Israelische Offiziere und Politiker haben zu Verbrechen aufgerufen, indem sie behaupteten, Zivilisten gebe es nicht in der palästinensischen Bevölkerung und palästinensische Kinder seien angehende Terroristen. Sie stellten kollektive Vergeltungsmaßnahmen als legitim dar und benutzten ohne Reue und Bedenken das Vokabular der Kolonialisierung, der ethnischen Säuberung und des Genozids. Dieser „Porno-Krieg“ wird in der Öffentlichkeit totgeschwiegen, ist aber das komplementäre Gegenstück des Hightech-Kriegs.
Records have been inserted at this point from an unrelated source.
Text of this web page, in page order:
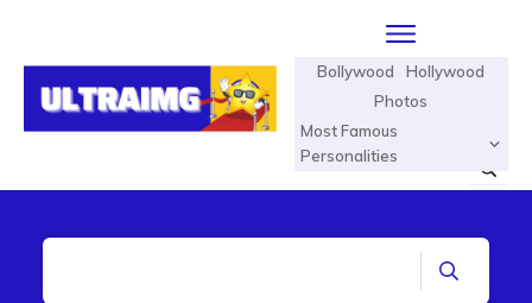
Bollywood
Hollywood
Photos
Most Famous
Personalities
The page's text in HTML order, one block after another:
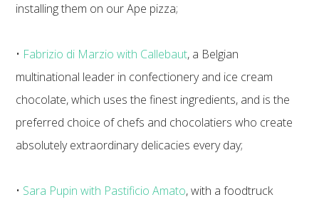
installing them on our Ape pizza;
• Fabrizio di Marzio with Callebaut, a Belgian
multinational leader in confectionery and ice cream
chocolate, which uses the finest ingredients, and is the
preferred choice of chefs and chocolatiers who create
absolutely extraordinary delicacies every day;
• Sara Pupin with Pastificio Amato, with a foodtruck
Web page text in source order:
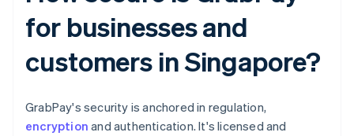
for businesses and
customers in Singapore?
GrabPay's security is anchored in regulation,
encryption and authentication. It's licensed and
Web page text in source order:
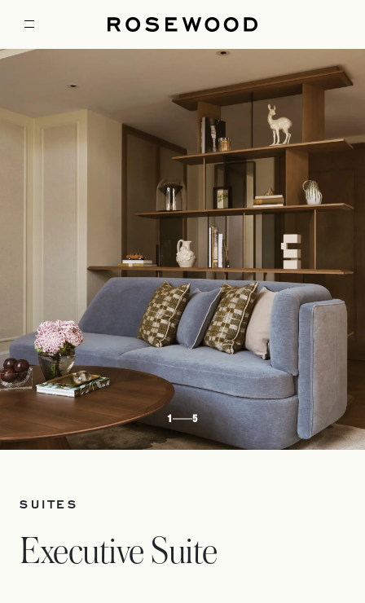
1 5
SUITES
Executive Suite
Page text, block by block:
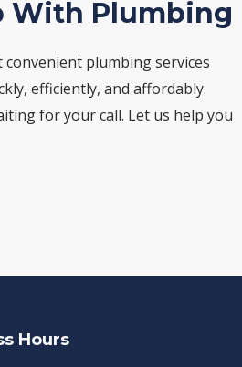
With Plumbing
plumbing services
efficiently, and affordably.
for your call. Let us help you
Hours
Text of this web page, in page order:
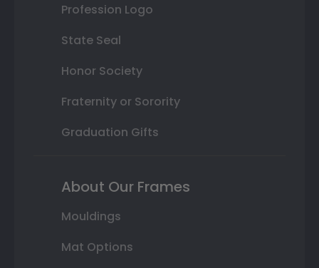
Profession Logo
State Seal
Honor Society
Fraternity or Sorority
Graduation Gifts
About Our Frames
Mouldings
Mat Options
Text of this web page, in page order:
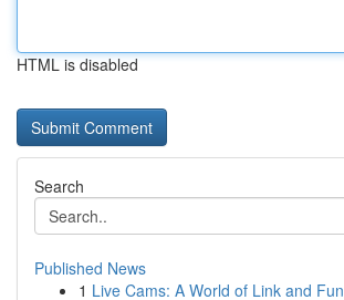
HTML is disabled
Search
Published News
1 Live Cams: A World of Link and Fun
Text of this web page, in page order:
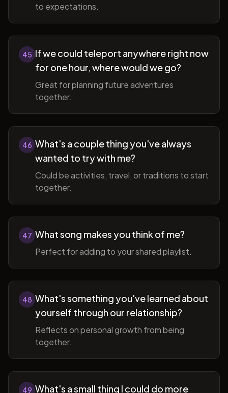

Den westlichen Unterstützern Israels sind diese Äußerungen und Praktiken bekannt; Medien und Regierungen in Europa und Nordamerika haben Zugang zu umfangreichen Dokumenten über diese Vorgänge. Auf dieser Grundlage haben der Internationale Strafgerichtshof, Amnesty International und Human Rights Watch das, was der Bevölkerung von Gaza angetan wird, juristisch als Genozid eingestuft.2 Dieser schwere Vorwurf hat an der militärischen und politischen Unterstützung für Israel allerdings kaum etwas geändert. Warum macht man sich so bewusst zum Komplizen dieses Kriegs und hält daran fest, obwohl alles dafür spricht, sich zu distanzieren?
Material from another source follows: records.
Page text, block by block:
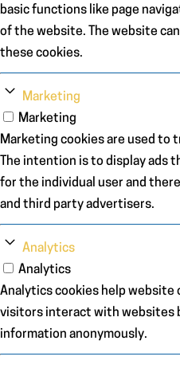
basic functions like page
of the website. The website
these cookies.
Marketing
Marketing
Marketing cookies are used to
The intention is to display ads
for the individual user and
and third party advertisers.
Analytics
Analytics
Analytics cookies help website
visitors interact with websites
information anonymously.
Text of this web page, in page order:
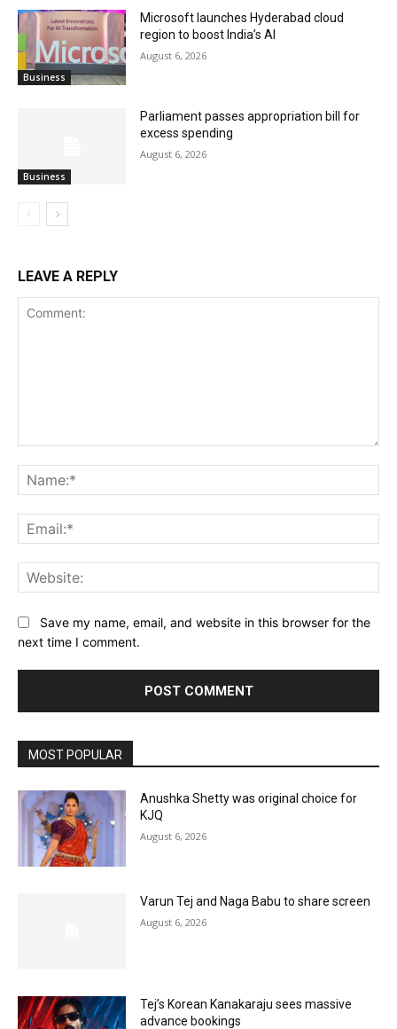
Business
Microsoft launches Hyderabad cloud
region to boost India’s AI
August 6, 2026
Business
Parliament passes appropriation bill for
excess spending
August 6, 2026
LEAVE A REPLY
Save my name, email, and website in this browser for the
next time I comment.
MOST POPULAR
Anushka Shetty was original choice for
KJQ
August 6, 2026
Varun Tej and Naga Babu to share screen
August 6, 2026
Tej’s Korean Kanakaraju sees massive
advance bookings
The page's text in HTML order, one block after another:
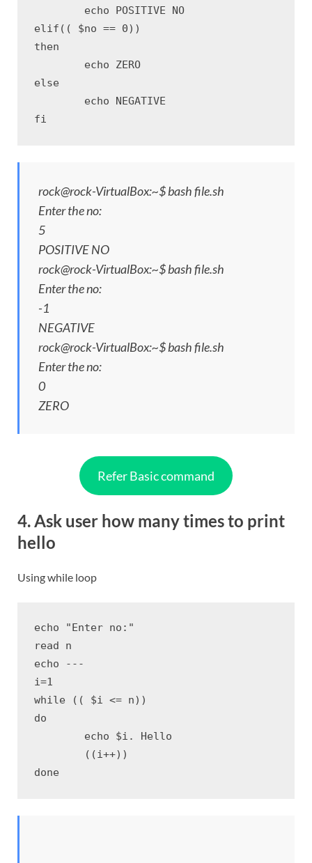
elif(( $no == 0))
then
else
fi
rock@rock-VirtualBox:~$ bash file.sh
Enter the no:
5
POSITIVE NO
rock@rock-VirtualBox:~$ bash file.sh
Enter the no:
-1
NEGATIVE
rock@rock-VirtualBox:~$ bash file.sh
Enter the no:
0
ZERO
Refer Basic command
4. Ask user how many times to print
hello
Using while loop
echo "Enter no:"
read n
echo ---
i=1
while (( $i <= n))
do
done
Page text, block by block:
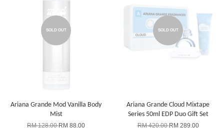
SOLD OUT
Ariana Grande Mod Vanilla Body
Mist
RM 128.00RM 88.00
SOLD OUT
Ariana Grande Cloud Mixtape
Series 50ml EDP Duo Gift Set
RM 420.00RM 289.00
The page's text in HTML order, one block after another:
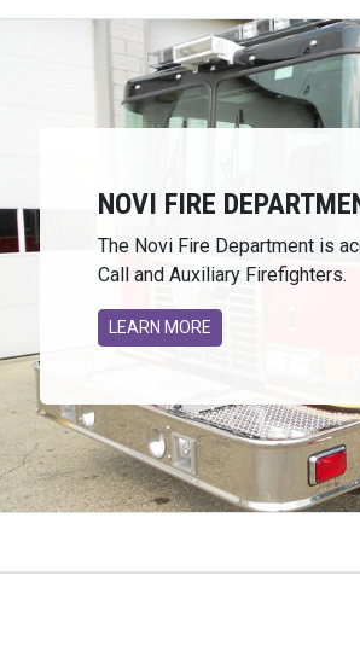
NOVI FIRE
The Novi Fire Department is
Call and Auxiliary Firefighters.
LEARN MORE
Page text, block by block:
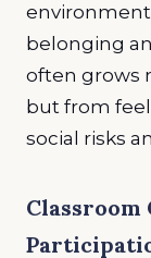
environment
belonging
often grows
but from
social risks
Classroom
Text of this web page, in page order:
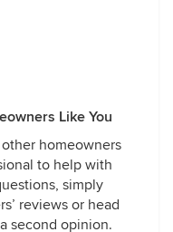
Like You
homeowners
to help with
simply
reviews or head
second opinion.
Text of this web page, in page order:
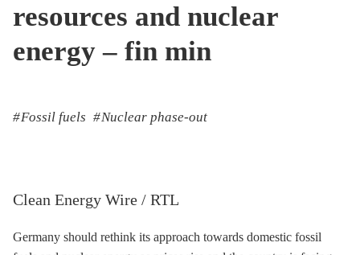
resources and nuclear
energy – fin min
Fossil fuels Nuclear phase-out
Clean Energy Wire / RTL
Germany should rethink its approach towards domestic fossil
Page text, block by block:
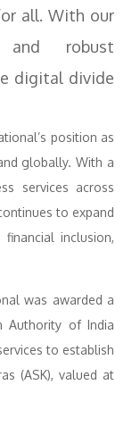
all. With our
and robust
digital divide
position as
globally. With a
services across
to expand
inclusion,
was awarded a
Authority of India
to establish
(ASK), valued at
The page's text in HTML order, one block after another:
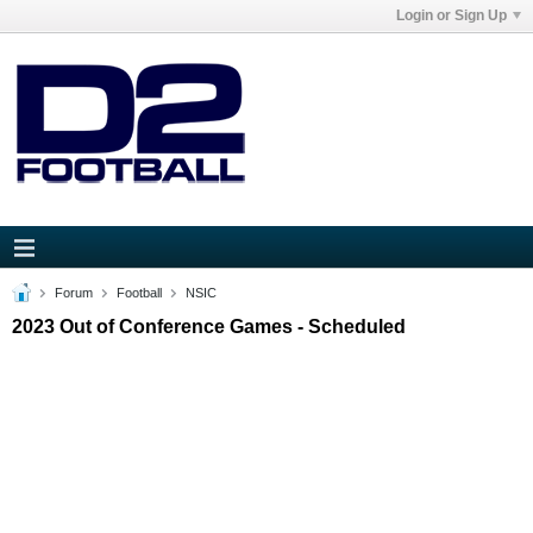
Login or Sign Up
Forum Football NSIC
2023 Out of Conference Games - Scheduled
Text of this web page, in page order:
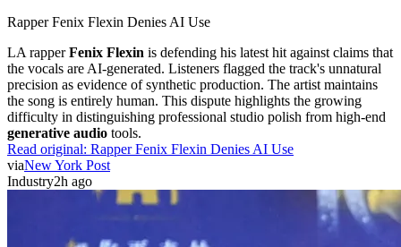
Rapper Fenix Flexin Denies AI Use
LA rapperFenix Flexin is defending his latest hit against claims that
the vocals are AI-generated. Listeners flagged the track's unnatural
precision as evidence of synthetic production. The artist maintains
the song is entirely human. This dispute highlights the growing
difficulty in distinguishing professional studio polish from high-end
generative audio tools.
Read original: Rapper Fenix Flexin Denies AI Use
viaNew York Post
Industry2h ago

Diese Gleichgültigkeit ist ein eher neues Phänomen. Das Massaker von Srebrenica, bei dem die Armee der Republika Srpska 8000 bosnische Muslime tötete, wurde 1995 umgehend als Völkermord eingestuft. Die Bilder von Folterungen im irakischen Gefängnis Abu Ghraib lösten 2004 einen Riesenskandal aus und zwangen die US-Armee, hart durchzugreifen. Die unsäglichen Haftbedingungen in Guantanamo wurden von Anfang an eher als beschämender Regelverstoß empfunden denn als neue Normalität. Doch im aktuellen Kontext vertraut der Westen nicht mehr auf seine humanistischen Werte und demokratischen Grundsätze, seine Rechtsstaatlichkeit und seine wissenschaftliche Aufgeklärtheit, die doch allesamt die Welt erleuchten sollen.
Der Westen befindet sich inzwischen in einer paranoiden Rückzugsbewegung. Er lässt jeden Universalismus fahren und entwickelt ein kleinkariertes Provinzdenken. Große Teile der westlichen Gesellschaften träumen von Polizei, Sicherheit und Männlichkeit, suchen sich Fremde als Sündenböcke und wittern Verräter in den eigenen Reihen.
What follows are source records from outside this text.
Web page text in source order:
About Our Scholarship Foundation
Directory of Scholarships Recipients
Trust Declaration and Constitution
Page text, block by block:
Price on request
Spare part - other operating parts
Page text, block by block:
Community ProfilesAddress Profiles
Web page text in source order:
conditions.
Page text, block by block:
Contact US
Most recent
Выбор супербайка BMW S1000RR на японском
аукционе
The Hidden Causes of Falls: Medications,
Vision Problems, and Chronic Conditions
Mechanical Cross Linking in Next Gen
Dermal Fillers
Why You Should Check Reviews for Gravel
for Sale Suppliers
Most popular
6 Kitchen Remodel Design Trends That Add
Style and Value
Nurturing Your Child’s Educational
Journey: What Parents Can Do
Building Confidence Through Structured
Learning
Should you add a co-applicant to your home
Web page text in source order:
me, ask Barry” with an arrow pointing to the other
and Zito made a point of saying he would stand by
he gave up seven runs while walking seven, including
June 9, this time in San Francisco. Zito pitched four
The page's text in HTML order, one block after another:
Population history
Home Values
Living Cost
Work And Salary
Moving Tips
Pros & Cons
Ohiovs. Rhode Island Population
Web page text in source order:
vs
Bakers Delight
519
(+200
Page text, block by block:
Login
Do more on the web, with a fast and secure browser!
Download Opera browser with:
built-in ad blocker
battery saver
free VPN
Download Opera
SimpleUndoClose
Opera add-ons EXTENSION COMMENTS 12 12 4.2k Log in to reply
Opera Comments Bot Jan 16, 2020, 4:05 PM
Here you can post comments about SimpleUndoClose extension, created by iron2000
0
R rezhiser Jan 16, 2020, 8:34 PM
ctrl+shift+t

Israels Kriege entsprechen und befördern diese regressiven Fantasien: Ist Israel nicht im Grunde auf dem richtigen Weg? Ist sein Umgang mit den Barbaren und Wilden, die nur die Sprache der Gewalt verstehen, nicht die einzig richtige Lösung? Sollte der Westen, statt sich über Details aufzuregen, nicht von Israels handfesten Methoden lernen und inspirieren lassen?
Hier tritt koloniales Denken zutage wie etwas Verdrängtes, das nun wiederkehrt. Parallel dazu zeigt sich immer hemmungsloser eine neue europaweite Welle der Fremdenfeindlichkeit. Diesmal sind es nicht die Juden, die als unassimilierbar und als heimtückische Bedrohung identifiziert werden, sondern Araber und Muslime. Von hier ist es dann nur noch ein kurzer Schritt zu der Vorstellung, dass Israel an vorderster Front einen gemeinsamen Kampf führe.
1 Timothy Snyder, „Bloodlands. Europa zwischen Hitler und Stalin“, München (C. H. Beck) 2022.
2 Siehe Akram Belkaïd, „Genozid-Vorwürfe mehren sich“, LMd, Januar 2025.
Aus dem Französischen von Andreas Bredenfeld
Peter Harling ist Leiter der Informationsagentur Synaps in Beirut.